==== Input
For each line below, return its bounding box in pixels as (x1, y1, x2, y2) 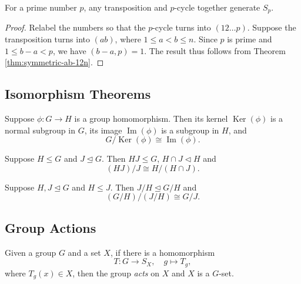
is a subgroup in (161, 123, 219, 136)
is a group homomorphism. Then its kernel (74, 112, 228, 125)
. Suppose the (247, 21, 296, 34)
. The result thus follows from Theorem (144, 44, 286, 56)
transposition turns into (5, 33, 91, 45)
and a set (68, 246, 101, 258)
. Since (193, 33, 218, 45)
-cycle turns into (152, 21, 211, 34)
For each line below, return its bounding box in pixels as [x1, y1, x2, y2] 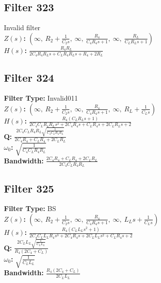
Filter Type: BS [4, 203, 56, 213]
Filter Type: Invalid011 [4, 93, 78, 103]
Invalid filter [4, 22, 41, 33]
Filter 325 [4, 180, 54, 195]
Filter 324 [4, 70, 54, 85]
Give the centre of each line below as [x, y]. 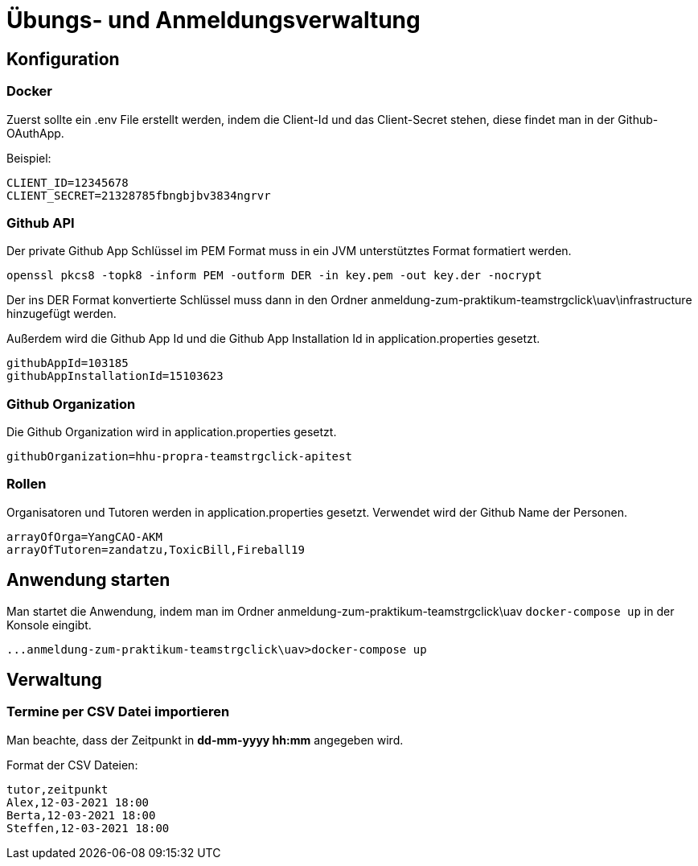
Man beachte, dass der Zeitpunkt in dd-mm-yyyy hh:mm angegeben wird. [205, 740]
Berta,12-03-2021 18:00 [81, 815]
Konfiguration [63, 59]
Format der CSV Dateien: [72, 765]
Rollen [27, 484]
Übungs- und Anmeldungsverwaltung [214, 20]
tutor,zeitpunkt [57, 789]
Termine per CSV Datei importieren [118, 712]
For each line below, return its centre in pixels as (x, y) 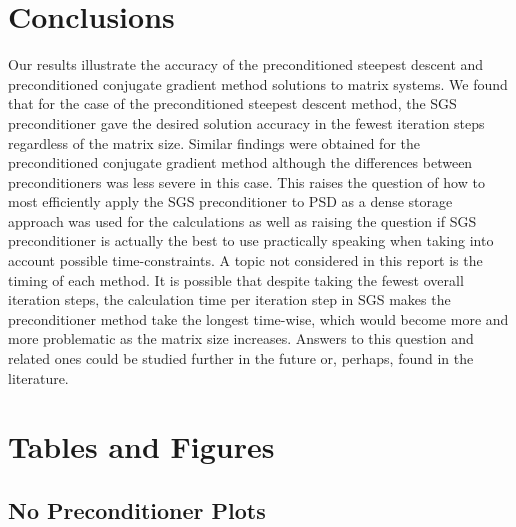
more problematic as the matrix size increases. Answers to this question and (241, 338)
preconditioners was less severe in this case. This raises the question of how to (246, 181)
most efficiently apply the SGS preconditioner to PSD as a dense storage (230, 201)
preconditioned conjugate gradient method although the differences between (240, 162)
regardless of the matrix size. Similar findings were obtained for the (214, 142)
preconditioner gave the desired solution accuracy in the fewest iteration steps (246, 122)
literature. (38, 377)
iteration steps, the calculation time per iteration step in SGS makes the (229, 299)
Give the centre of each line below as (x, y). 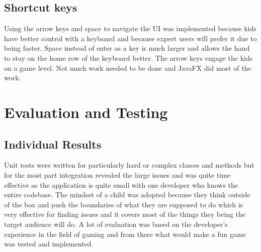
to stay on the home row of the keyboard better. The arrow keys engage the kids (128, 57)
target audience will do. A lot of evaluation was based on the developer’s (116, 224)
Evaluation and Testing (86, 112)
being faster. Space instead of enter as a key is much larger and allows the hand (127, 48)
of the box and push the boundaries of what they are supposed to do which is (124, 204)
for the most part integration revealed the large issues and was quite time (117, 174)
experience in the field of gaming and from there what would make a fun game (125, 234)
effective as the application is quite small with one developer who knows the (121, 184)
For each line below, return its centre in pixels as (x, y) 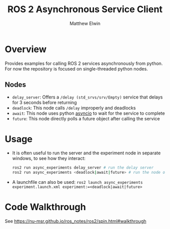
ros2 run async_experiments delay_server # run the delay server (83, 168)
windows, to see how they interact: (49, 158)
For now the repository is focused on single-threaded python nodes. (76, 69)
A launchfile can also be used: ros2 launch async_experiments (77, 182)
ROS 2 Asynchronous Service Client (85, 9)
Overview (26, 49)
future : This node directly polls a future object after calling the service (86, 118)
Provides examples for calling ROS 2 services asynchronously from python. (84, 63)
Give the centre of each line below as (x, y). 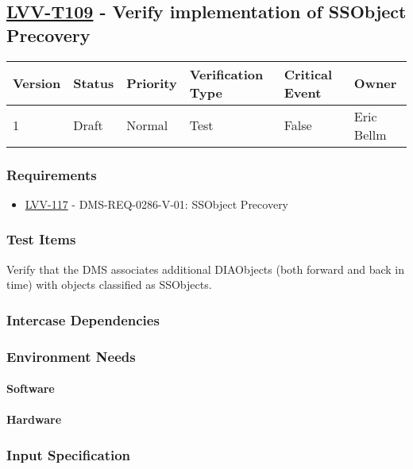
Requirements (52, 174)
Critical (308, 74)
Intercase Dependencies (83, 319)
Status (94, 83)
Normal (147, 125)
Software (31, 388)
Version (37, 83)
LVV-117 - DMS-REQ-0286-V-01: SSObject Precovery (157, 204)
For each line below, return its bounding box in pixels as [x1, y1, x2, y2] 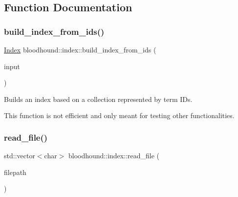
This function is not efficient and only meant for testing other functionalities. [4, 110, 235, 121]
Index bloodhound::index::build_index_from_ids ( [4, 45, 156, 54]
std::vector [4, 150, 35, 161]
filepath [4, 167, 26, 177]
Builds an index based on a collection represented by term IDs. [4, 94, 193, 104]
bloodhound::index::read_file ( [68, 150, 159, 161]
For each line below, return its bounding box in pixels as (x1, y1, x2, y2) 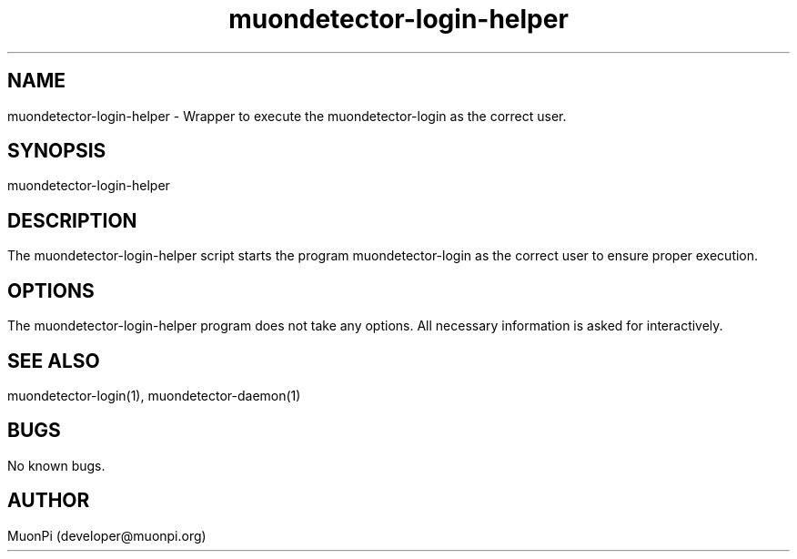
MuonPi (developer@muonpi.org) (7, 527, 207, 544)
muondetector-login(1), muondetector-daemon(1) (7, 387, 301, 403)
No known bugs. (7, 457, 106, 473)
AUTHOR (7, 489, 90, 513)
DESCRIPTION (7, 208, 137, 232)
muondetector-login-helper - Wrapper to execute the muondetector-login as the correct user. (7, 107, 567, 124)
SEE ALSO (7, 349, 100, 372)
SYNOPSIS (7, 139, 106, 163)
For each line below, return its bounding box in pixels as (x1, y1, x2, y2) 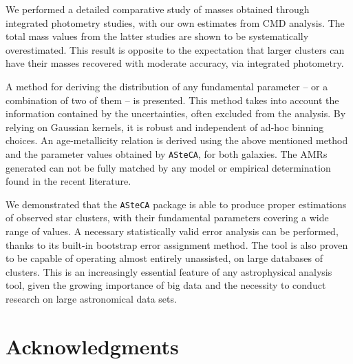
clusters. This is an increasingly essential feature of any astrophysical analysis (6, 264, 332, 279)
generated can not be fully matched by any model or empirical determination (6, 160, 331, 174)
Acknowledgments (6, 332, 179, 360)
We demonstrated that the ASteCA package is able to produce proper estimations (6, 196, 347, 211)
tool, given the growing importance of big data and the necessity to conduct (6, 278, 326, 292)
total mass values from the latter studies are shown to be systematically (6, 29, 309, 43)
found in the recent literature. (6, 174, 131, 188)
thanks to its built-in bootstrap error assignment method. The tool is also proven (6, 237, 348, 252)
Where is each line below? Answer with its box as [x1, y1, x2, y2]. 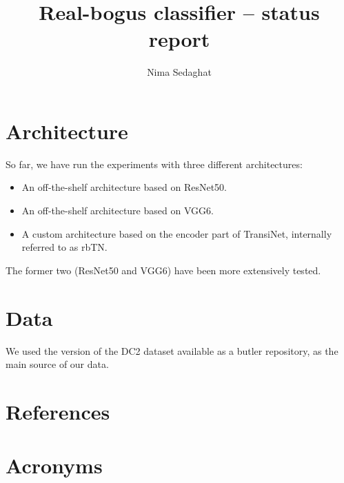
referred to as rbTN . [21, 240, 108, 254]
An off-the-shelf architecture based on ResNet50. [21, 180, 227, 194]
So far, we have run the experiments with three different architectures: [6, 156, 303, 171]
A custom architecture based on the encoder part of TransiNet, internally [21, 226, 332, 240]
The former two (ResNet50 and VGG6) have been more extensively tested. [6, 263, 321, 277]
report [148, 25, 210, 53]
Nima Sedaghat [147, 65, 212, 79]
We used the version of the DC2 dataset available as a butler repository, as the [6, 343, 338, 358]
========
==== Input
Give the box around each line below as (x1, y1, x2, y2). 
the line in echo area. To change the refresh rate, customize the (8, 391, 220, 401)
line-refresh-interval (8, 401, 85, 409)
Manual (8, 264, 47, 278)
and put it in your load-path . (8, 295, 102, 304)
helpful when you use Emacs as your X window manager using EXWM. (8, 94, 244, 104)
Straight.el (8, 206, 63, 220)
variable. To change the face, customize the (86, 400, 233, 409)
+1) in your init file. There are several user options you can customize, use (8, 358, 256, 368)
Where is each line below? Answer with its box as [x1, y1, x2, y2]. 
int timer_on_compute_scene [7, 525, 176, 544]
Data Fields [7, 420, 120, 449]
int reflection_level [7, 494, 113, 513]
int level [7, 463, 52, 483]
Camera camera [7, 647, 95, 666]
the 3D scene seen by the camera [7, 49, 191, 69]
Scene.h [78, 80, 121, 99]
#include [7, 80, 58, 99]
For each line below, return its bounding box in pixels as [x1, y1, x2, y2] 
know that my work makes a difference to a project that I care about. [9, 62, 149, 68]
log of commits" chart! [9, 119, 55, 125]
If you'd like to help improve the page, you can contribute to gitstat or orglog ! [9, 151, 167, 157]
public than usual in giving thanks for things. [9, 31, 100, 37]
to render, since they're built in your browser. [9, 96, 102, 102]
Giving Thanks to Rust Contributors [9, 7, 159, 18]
========
(Work task) Transcribe, from the material above, the stretch starting at the line with "preconditioned conjugate gradient" and ending at the line with "Overview (26, 49)", both included, exactly. Do not carry over pictures.

(Result for this exercise)
preconditioned conjugate gradient method although the differences between (240, 162)
regardless of the matrix size. Similar findings were obtained for the (214, 142)
preconditioner gave the desired solution accuracy in the fewest iteration steps (246, 122)
literature. (38, 377)
iteration steps, the calculation time per iteration step in SGS makes the (229, 299)
Give the centre of each line below as (x, y). 
to stay on the home row of the keyboard better. The arrow keys engage the kids (128, 57)
target audience will do. A lot of evaluation was based on the developer’s (116, 224)
Evaluation and Testing (86, 112)
being faster. Space instead of enter as a key is much larger and allows the hand (127, 48)
of the box and push the boundaries of what they are supposed to do which is (124, 204)
for the most part integration revealed the large issues and was quite time (117, 174)
experience in the field of gaming and from there what would make a fun game (125, 234)
effective as the application is quite small with one developer who knows the (121, 184)
For each line below, return its centre in pixels as (x, y) 
ros2 run async_experiments delay_server # run the delay server (83, 168)
windows, to see how they interact: (49, 158)
For now the repository is focused on single-threaded python nodes. (76, 69)
A launchfile can also be used: ros2 launch async_experiments (77, 182)
ROS 2 Asynchronous Service Client (85, 9)
Overview (26, 49)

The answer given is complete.